Let's see if we can do it this way

$$D(S) = \int_S^1 ((s/1.3)^3 + 1)^{-1/2}ds$$

Maybe I should get a second cup of coffee first.

 

[RyanH42]

Probably yeah we need another calculater. I will try Symbolab

 

[RyanH42]

No result in Symbolab

 

[marcus]

Wait! it is all right.
I integrate ((s/1.3)^3+1)^(-1/2) from 0.001 to 1 and I get the right thing. D = 0.9508

Let me try from 0 to 1
Yes. It gives 0.952this is the cosmic event horizon. It is the distance now of the farthest galaxy I can reach with a signal I send today
and the distance now of the farthest that can ever have a causal effect on us by what happens there today.
beyond that horizon, no signal they send today can ever reach us

$$ \int_0^1 ((s/1.3)^3 + 1)^{-1/2}ds$$

{\scriptsize\begin{array}{|r|r|r|r|r|r|r|r|r|r|r|r|r|r|r|r|} \hline a=1/S&S&T (zeit)&D_{now} (lzeit)&D_{then}(lzeit)&D_{hor}(lzeit) \\ \hline 1.000&1.000&0.796948&0.000000&0.000000&0.952155\\ \hline \end{array}}

 

[RyanH42]

I have some problems with my mom
She thinks I am spending a lots of time in phone but that's not true.I am talking with you and I am learning something .

Anyway I understand that.If we send a signal now that signal can go further a galaxy which 0.952 lightzeit distance from us.And also that's true for who lives that galaxy.So If I send I am here signal thus signal will reach anywhere but not beyond the 0.952 lightzeit.

 

[marcus]

It seems like you understand the cosmic event horizon idea!
Maybe I will do some other things for an hour or two. It's good to keep the Mom happy and it's good to get exercise and do real world things

 

[RyanH42]

Ok.I am in holiday and here there's really nothing to do.Nothing

 

[marcus]

I am guessing that your time zone is near UTC or european central. It is 8am pacific, so maybe where you live is 16h, or 4pm? or maybe 5 pm?
I don;t have anything I need to do for the next 2 hours.
We could take up another standard concept---the "particle horizon".
but I want your Mom to be happy.

 

[RyanH42]

S=0 means infinty isn't it.I means S=1/a(t) If a(t) goes infinity S goes zero.

 

[marcus]

Yes that's right, it is just another way to do the same integral, but without having to say "sinh"
Real world human relationships are obviously very very important. Please ignore what I say about particle horizon if there is a risk of making your mother unhappy. Any of this "horizon" business can wait till tomorrow or another day.

Let's try
((s/1.3)^3+1)^(-1/2) between 1 and inf
That is going back in time, from the present, back to very early (large S)

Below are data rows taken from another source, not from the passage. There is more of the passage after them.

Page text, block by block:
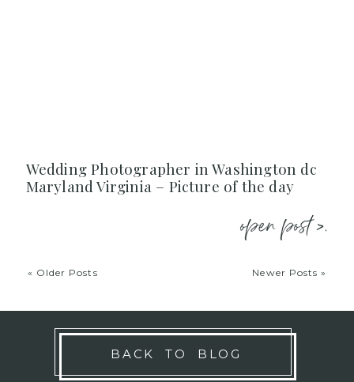
Wedding Photographer in Washington dc
Maryland Virginia – Picture of the day
open post >.
« Older Posts Newer Posts »
BACK TO BLOG

Yes! that works. That gives what cosmologists call the present "radius of the observable universe"
You can see it is 2.69.

It is the distance from us NOW of the farthest matter which could have sent us a signal, some light, some neutrinos, some gravity waves, anything, which is arriving today.

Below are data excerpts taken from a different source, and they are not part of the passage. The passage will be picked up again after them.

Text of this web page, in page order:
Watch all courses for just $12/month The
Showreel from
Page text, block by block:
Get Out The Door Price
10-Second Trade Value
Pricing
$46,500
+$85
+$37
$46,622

this distance is also called "particle horizon" because it is the farthest distance any particle can have traveled (helped by expansion) starting at the earliest time, at the beginning of expansion.

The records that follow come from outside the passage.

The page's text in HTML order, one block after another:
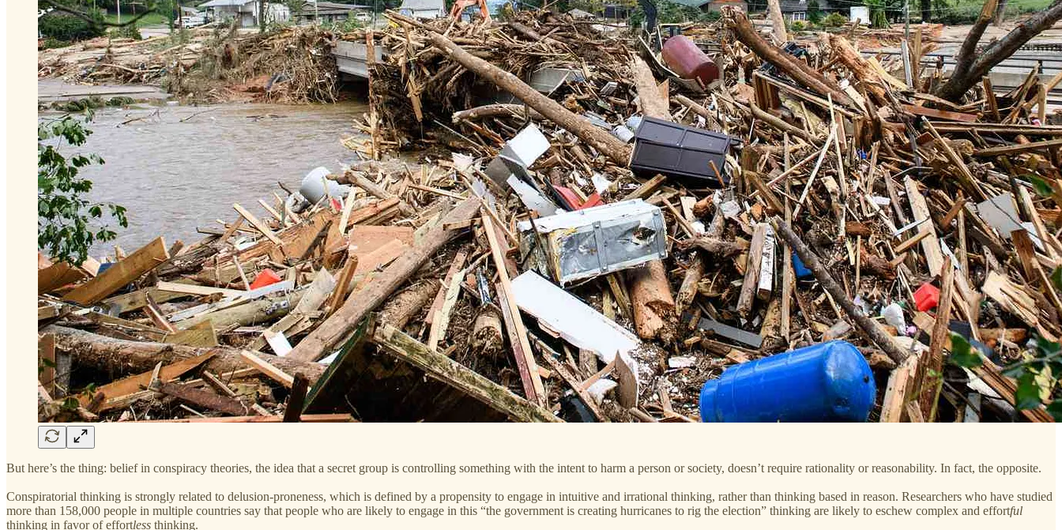
But here’s the thing: belief in conspiracy theories, the idea that a secret group is controlling something with the intent to harm a person or society, doesn’t require rationality or reasonability. In fact, the opposite.
Conspiratorial thinking is strongly related to delusion-proneness, which is defined by a propensity to engage in intuitive and irrational thinking, rather than thinking based in reason. Researchers who have studied
more than 158,000 people in multiple countries say that people who are likely to engage in this “the government is creating hurricanes to rig the election” thinking are likely to eschew complex and effortful
thinking in favor of effortless thinking.
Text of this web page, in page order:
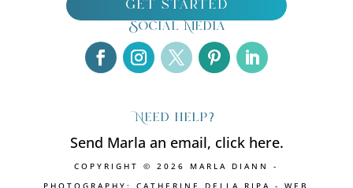
get started
Social Media
Need help?
Send Marla an email, click here.
COPYRIGHT © 2026 MARLA DIANN -
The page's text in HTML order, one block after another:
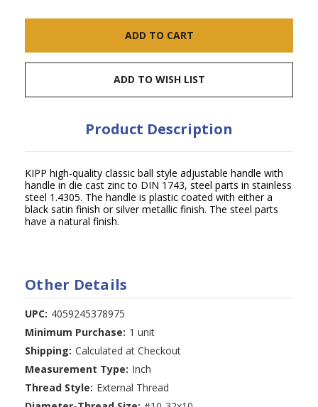
ADD TO WISH LIST
Product Description
KIPP high-quality classic ball style adjustable handle with
handle in die cast zinc to DIN 1743, steel parts in stainless
steel 1.4305. The handle is plastic coated with either a
black satin finish or silver metallic finish. The steel parts
have a natural finish.
Other Details
UPC: 4059245378975
Minimum Purchase: 1 unit
Shipping: Calculated at Checkout
Measurement Type: Inch
Thread Style: External Thread

{\scriptsize\begin{array}{|r|r|r|r|r|r|r|r|r|r|r|r|r|r|r|r|} \hline a=1/S&S&T (zeit)&D_{now} (lzeit)&D_{then}(lzeit)&D_{hor}(lzeit)&D_{par}(lzeit) \\ \hline 1.000&1.000&0.796948&0.000000&0.000000&0.952155&2.675083\\ \hline \end{array}}

 

[RyanH42]

Yes We can do

 

[RyanH42]

The problem is am a shy person .I don't have any friends.

 

[RyanH42]

Ok.Lets do this not today.Maybe tomorrow.You can write what you need to write (so you can ready to teach me)

 

[marcus]

Tomorrow is good. I live at the edge of the city near some open country, and some hills with only trees, grass, birds, deer,...
I walk.
It is good exercise. I sometimes get my neighbors to walk with me. It is easy to be with them when we are walking in Nature. looking at the sky and the hills, and the water. The purpose is to get some exercise. The neighbor knows it is for her good health or his good health. So there is a purpose to going on the walk. Either alone or with a companion. I will go walking this morning, with a neighbor who is a retired university professor. She used to teach language, or linguistics. It is an easy way to be with people, when there is a purpose, and a natural environment.